9 мая 1816 года наша героиня анонимно (впрочем, имя автора было секретом Полишинеля) опубликовала свою первую книгу — написанный в популярном тогда готическом духе роман «Гленарвон». Это была довольно жестокая сатира на модное общество, где по полной программе досталось многим из светских знакомых Каро, и прежде всего, разумеется, Байрону. Представление о степени скандальности литературной выходки Каро дает такой факт: после публикации романа даже обладавший поистине ангельским терпением Уильям Лэм заявил, что видеть ее больше не желает. Роман имел успех, но автору не простили дерзких насмешек над своими же. Отныне двери приличных домов были для леди Каролины Лэм закрыты. Уильям тут же сменил гнев на милость и полностью встал на сторону подвергнувшейся остракизму жены.

Из великосветских «звезд» расжалованная в парии Каро начала потихоньку спиваться. Родители Уильяма уговаривали его развестись и сдать ее в сумасшедший дом, но он отказался. Он дал своей мятежной супруге ту заботу, поддержку и любовь, в которых она так нуждалась, и даже помогал ей с написанием романов. Когда 26 января 1828 года Каро умерла, он был рядом.

P.S.

В письме, написанном Байрону через два года после их короткого романа, Каро призналась:

Я любила вас, как ни одна женщина никогда не смогла бы любить, потому что я — другая.
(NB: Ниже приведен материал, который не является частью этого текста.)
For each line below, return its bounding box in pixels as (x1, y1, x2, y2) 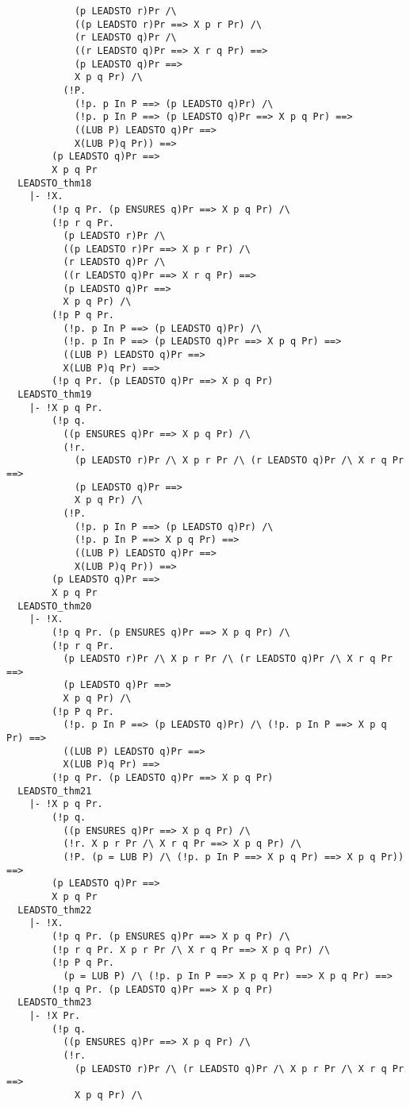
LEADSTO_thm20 (17, 600, 92, 612)
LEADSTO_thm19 (17, 389, 92, 401)
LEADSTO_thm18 (17, 177, 92, 189)
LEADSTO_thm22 (17, 904, 92, 916)
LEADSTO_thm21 (17, 785, 92, 797)
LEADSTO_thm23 (17, 997, 92, 1009)
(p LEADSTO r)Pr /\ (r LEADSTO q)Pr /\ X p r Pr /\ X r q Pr (74, 1063, 404, 1074)

Я скорее животное, для которого нет ничего преступного в том, чтобы любить и следовать за своим хозяином, коим вы стали для меня — хозяином моей души более чем чего бы то ни было еще».

‘I lov’d you as no Woman ever could love because I am not like them — but more like a Beast who sees no crime in loving & following its Master — you became such to me — Master of my soul more than of anything else.’